- _INPUT DATA_
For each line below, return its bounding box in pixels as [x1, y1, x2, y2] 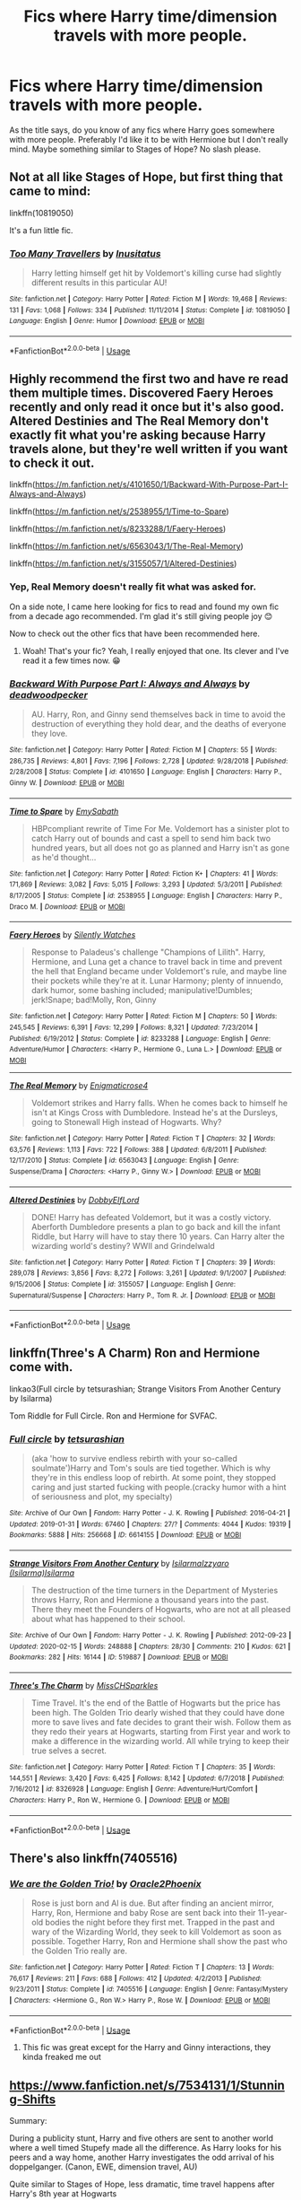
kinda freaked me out [21, 2052, 101, 2063]
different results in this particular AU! [30, 277, 168, 288]
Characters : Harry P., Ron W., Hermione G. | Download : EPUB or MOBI [9, 1795, 230, 1804]
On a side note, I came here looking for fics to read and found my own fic [9, 601, 279, 612]
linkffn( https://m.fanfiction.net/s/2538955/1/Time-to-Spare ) [9, 506, 230, 517]
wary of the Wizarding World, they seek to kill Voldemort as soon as [30, 1926, 282, 1937]
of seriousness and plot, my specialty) [30, 1491, 173, 1502]
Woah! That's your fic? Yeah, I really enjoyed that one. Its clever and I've [21, 645, 289, 656]
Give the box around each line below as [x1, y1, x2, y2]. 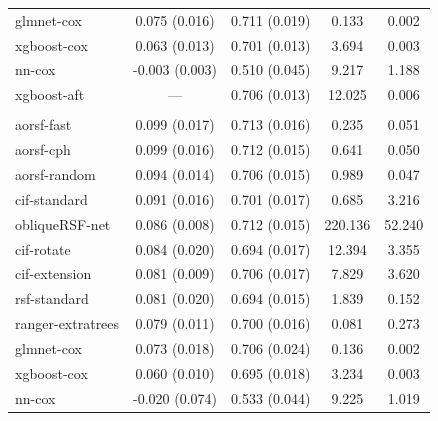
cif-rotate [15, 238, 71, 259]
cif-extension [15, 263, 92, 284]
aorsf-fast [15, 114, 72, 135]
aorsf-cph [15, 139, 71, 160]
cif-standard [15, 188, 88, 209]
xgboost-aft [15, 84, 85, 105]
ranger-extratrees [15, 313, 120, 334]
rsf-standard [15, 288, 89, 309]
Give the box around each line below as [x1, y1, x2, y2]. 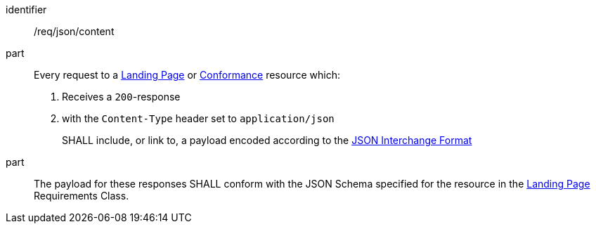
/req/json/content [34, 25, 115, 37]
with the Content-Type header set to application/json [62, 112, 335, 124]
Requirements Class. [34, 190, 129, 202]
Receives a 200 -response [62, 91, 181, 103]
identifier [6, 4, 47, 15]
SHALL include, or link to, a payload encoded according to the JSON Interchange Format [62, 134, 472, 146]
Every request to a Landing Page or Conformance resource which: [34, 69, 340, 81]
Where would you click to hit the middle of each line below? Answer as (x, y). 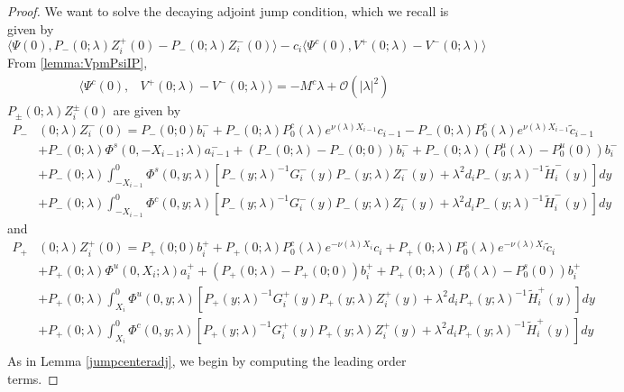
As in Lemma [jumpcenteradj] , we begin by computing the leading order (207, 361)
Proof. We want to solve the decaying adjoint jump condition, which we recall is (228, 11)
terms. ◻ (33, 378)
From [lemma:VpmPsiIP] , (78, 63)
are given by (147, 110)
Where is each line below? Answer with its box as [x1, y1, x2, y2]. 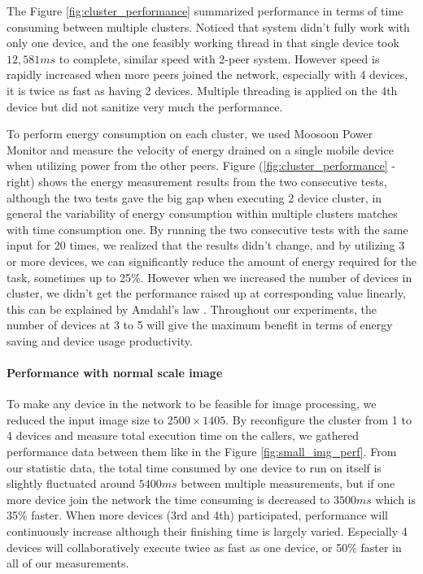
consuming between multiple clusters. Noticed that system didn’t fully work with [7, 18, 410, 35]
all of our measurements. [7, 554, 129, 572]
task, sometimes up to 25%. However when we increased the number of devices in [7, 268, 412, 285]
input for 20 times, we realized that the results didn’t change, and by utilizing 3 [7, 237, 405, 254]
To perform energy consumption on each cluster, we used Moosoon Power [7, 125, 373, 142]
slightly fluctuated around [7, 475, 136, 492]
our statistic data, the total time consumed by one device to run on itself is [7, 459, 382, 476]
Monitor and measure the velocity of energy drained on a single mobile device [7, 141, 394, 158]
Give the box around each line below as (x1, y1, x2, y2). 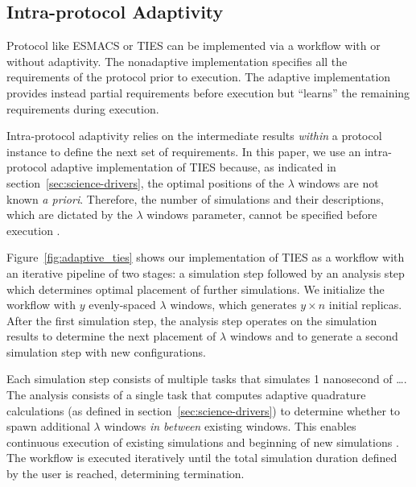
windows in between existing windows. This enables (104, 418, 356, 435)
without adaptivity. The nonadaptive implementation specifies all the (6, 52, 348, 69)
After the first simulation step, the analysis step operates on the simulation (6, 312, 377, 328)
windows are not (298, 174, 379, 191)
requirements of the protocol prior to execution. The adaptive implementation (6, 68, 391, 85)
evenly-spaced (89, 296, 156, 313)
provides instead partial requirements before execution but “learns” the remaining (6, 84, 410, 101)
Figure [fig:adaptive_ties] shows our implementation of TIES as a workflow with (6, 249, 405, 266)
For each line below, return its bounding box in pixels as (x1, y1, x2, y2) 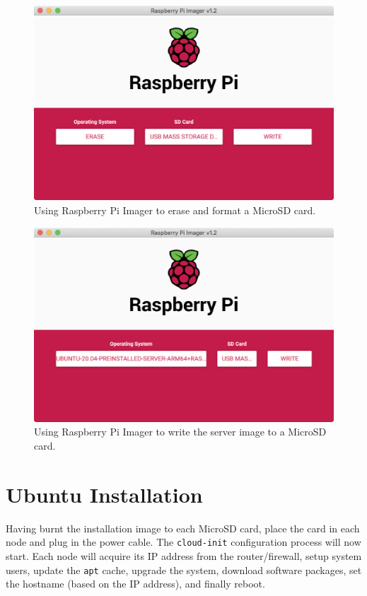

- _INSTRUCTIONS FOR THE TASK_
The exact lines from the beginning of the data through the one that contains "of seriousness and" must be given again, both ends included, and pictures must be left out.

- _COMPLETED TASK_
For each line below, return its bounding box in pixels as [x1, y1, x2, y2] 
kinda freaked me out [21, 2052, 101, 2063]
different results in this particular AU! [30, 277, 168, 288]
Characters : Harry P., Ron W., Hermione G. | Download : EPUB or MOBI [9, 1795, 230, 1804]
On a side note, I came here looking for fics to read and found my own fic [9, 601, 279, 612]
linkffn( https://m.fanfiction.net/s/2538955/1/Time-to-Spare ) [9, 506, 230, 517]
wary of the Wizarding World, they seek to kill Voldemort as soon as [30, 1926, 282, 1937]
of seriousness and plot, my specialty) [30, 1491, 173, 1502]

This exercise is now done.